= Della Elliott =

Australian trade unionist (1917–2011)

Della Elliott (23 December 1917 – 2 October 2011) was an Australian trade unionist.

Elliott was born Kondelea Xenodohos in Carlton in Melbourne, the daughter of Nicholaos and Agnes Xenodohos. and had to leave school at fourteen to assist in supporting her family. She then received a scholarship to Charters' Business College, from which she graduated as a shorthand typist in 1932. She had difficulty finding work as a typist and worked as a housekeeper, cleaner and waitress, as well as for left-wing organisations, including Friends of the Soviet Union and the Militant Minority Movement. A self-identified socialist, she joined the Young Communist League and then the Communist Party of Australia.

She joined the Federated Clerks' Union in 1936, and was elected to the union's New South Wales central council in 1940. In 1942, she became the union's first woman organiser, based in Newcastle. In 1943, she became the union's first woman assistant secretary. She became known as Della Nicholas, adopting an Anglicised version of her father's given name. She resigned as assistant secretary in April 1948 due to intra-union conflict, though publicly citing "ill health". She was heavily involved in the campaign for equal pay for women, using her roles as a delegate to the New South Wales Trades and Labor Council and the Australian Council of Trade Unions to speak out about the issue.

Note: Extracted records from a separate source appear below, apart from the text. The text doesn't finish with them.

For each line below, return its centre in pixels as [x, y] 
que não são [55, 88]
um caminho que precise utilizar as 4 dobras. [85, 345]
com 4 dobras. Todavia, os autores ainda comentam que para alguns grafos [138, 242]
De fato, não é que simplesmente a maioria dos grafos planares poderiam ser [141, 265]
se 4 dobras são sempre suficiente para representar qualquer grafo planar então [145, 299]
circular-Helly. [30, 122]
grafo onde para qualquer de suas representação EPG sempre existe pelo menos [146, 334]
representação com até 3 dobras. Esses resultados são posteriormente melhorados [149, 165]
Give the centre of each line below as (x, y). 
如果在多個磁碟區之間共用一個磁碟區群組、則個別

She served on the executive of the Trade Union Equal Pay Committee, chaired by Jessie Street, who was described as a "great friend" of Elliott.

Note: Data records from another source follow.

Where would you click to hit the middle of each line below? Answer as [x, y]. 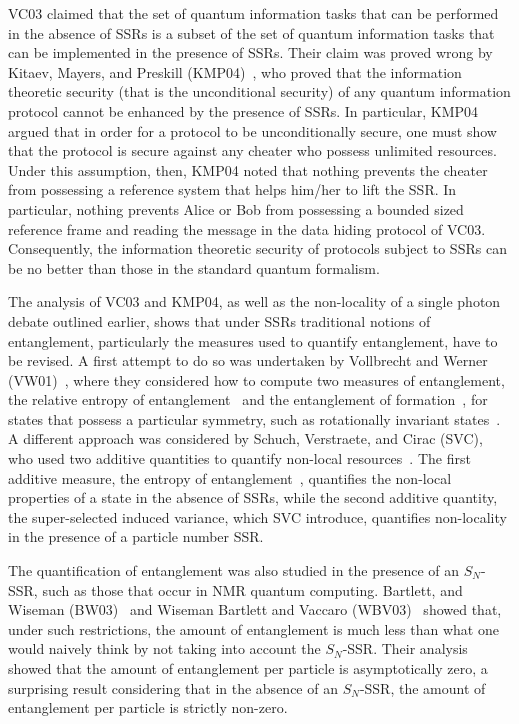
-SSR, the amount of [422, 687]
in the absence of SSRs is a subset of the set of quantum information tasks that [251, 32]
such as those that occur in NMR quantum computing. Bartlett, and [252, 589]
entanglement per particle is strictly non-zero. [148, 707]
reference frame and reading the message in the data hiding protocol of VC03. [247, 228]
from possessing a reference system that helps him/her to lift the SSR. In [232, 189]
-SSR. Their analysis [405, 648]
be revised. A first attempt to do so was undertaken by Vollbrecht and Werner [248, 360]
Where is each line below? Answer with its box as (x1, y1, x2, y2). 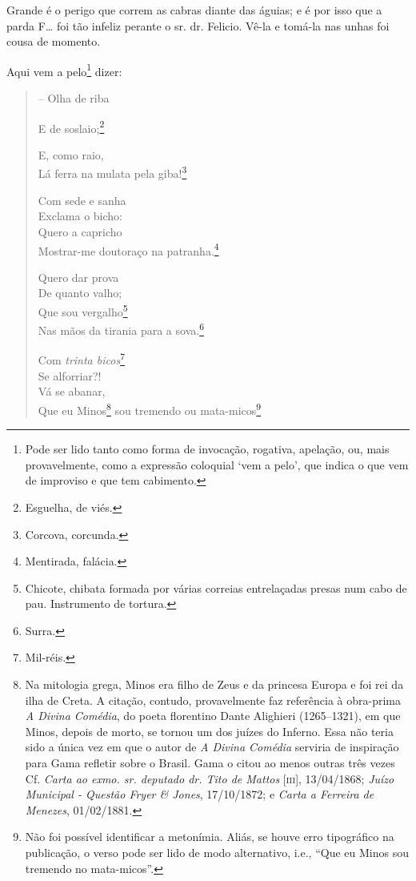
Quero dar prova (38, 268, 119, 285)
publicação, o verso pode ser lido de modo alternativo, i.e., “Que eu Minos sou (25, 844, 409, 860)
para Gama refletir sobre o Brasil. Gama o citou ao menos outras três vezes (25, 754, 395, 771)
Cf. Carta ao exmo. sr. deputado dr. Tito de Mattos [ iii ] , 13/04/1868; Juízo (25, 770, 394, 786)
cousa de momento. (6, 33, 101, 50)
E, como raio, (38, 146, 104, 163)
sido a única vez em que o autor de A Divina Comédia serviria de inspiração (25, 738, 399, 755)
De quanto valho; (38, 284, 122, 301)
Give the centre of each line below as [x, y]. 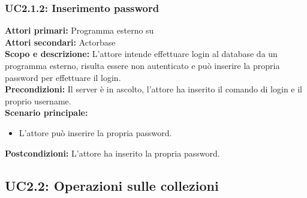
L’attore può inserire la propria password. [95, 132]
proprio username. [38, 100]
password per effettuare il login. [63, 77]
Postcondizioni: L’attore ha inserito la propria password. [112, 153]
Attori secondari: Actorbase [60, 42]
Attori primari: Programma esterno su [79, 30]
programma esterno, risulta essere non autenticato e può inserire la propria [142, 65]
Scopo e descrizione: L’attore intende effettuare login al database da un [141, 54]
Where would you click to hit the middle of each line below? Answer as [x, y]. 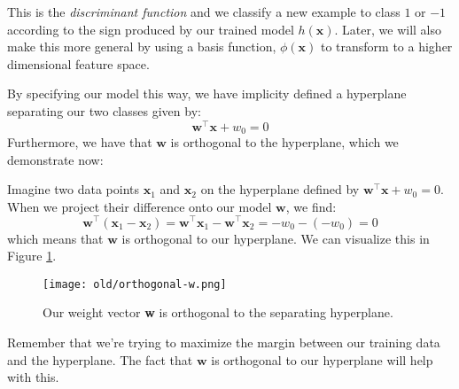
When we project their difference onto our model [140, 206]
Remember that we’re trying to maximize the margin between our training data [224, 342]
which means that [55, 238]
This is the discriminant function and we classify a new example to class [204, 12]
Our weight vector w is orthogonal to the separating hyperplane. [218, 312]
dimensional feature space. [78, 63]
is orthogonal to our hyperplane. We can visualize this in [276, 238]
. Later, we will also [388, 29]
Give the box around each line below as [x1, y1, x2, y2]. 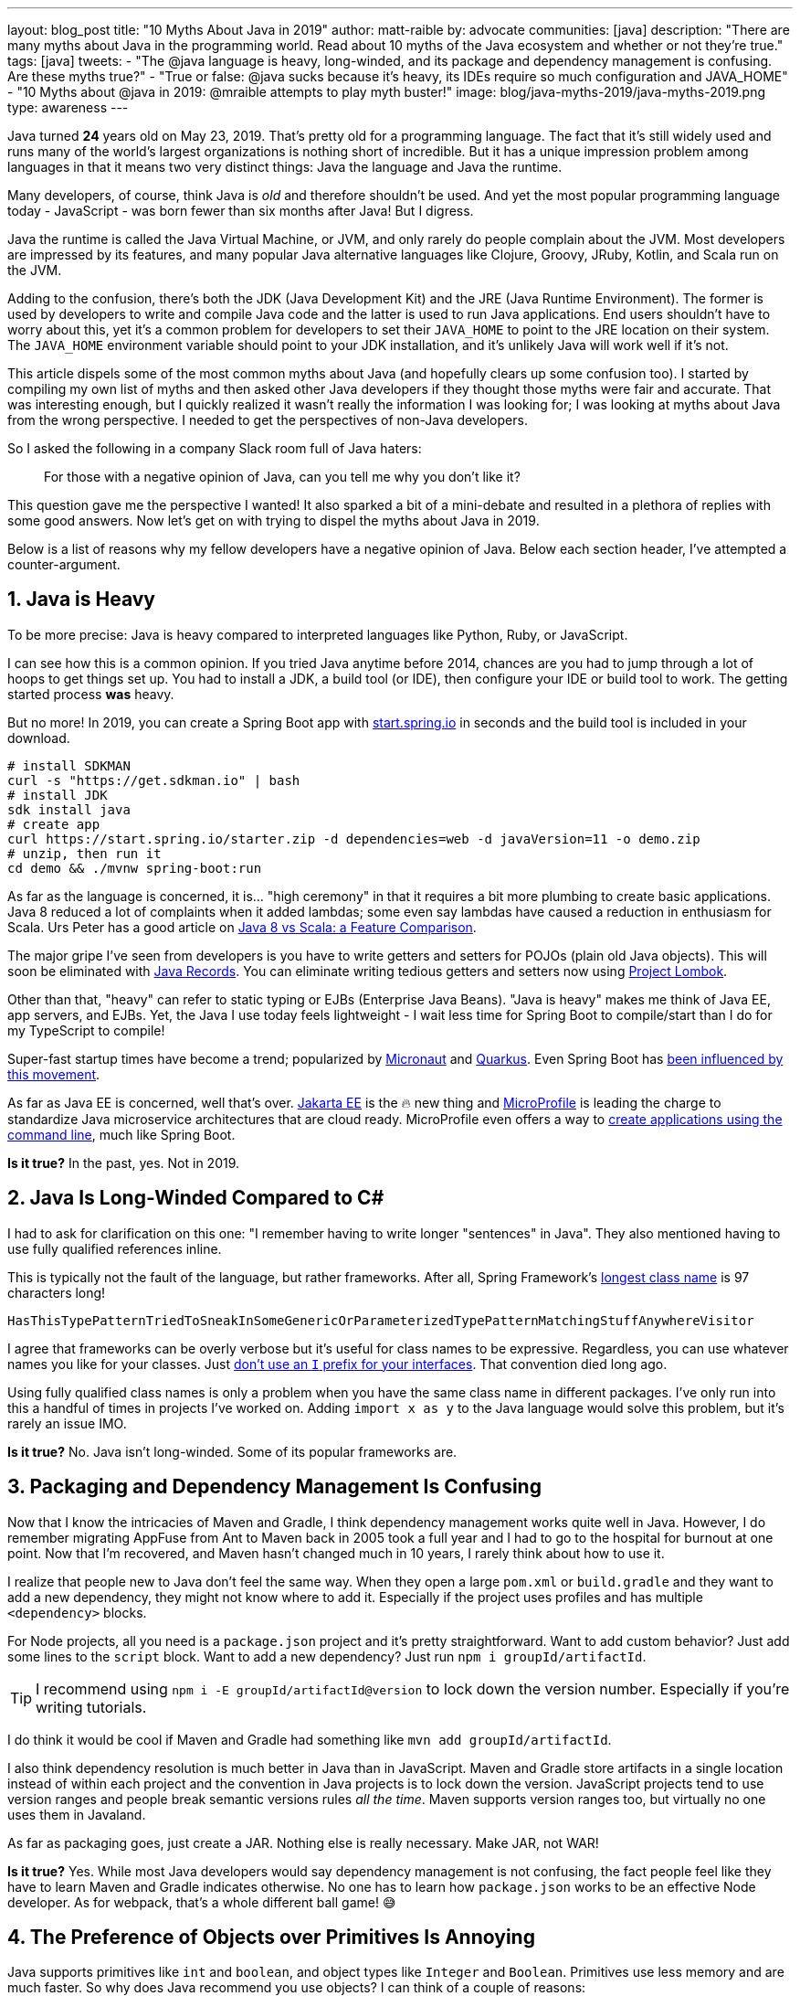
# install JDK [7, 787, 108, 802]
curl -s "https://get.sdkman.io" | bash [7, 772, 300, 788]
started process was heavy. [7, 685, 174, 702]
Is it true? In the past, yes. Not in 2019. [7, 1154, 240, 1171]
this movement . [7, 1066, 100, 1082]
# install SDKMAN [7, 758, 131, 773]
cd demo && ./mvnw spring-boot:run [7, 860, 262, 876]
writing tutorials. [36, 1697, 147, 1716]

She went to work for the Waterside Workers' Federation after leaving the Federated Clerks' Union, working as secretary to the union's general secretary, Jim Healy. She was in this role in 1949 when Healy was jailed for refusing to reveal the location of union money that had been withdrawn from the banks to help workers in the 1949 Australian coal strike. Elliott was later revealed to have hidden the money under her parents' house. In 1951, she was again involved in coordinating clandestine union donations for striking workers during the 1951 New Zealand waterfront dispute. After leaving the Waterside Workers' Federation, she worked for the Seamen's Union of Australia as administrator and editor of their journal, the Seamen's Journal, from 1955 until her retirement in 1988. She was a key figure in the union for many years: historian Diane Kirkby described her as "a highly skilled editor with a brilliant intellect", while Rowan Cahill stated upon her death that "for Della, the SUA was more than her place of work, more than an industrial organisation, more than a part of her politics...in many ways the union, the members and their families, were her extended family"

Later in life, she was involved in the establishment of the Jessie Street National Women's Library and helped historians with research, especially into trade union histories. She received a Premier's Award for Community Service in 2000 for her work for the MV Noongah Trust Fund, which supported the dependents of those killed in a 1969 ship sinking. Her "last act" was to gift a scholarship for indigenous students to The Women's College, University of Sydney.

She was married to Laurie Aarons from 1937 to 1945 and to Eliot Elliott, secretary of the Seamen's Union of Australia, from 1982 until his death in 1984. She had been in a long-term de facto relationship with Elliott for many years before their marriage.

A portrait of Elliott by Ivy Shore is on display in the National Portrait Gallery in Canberra.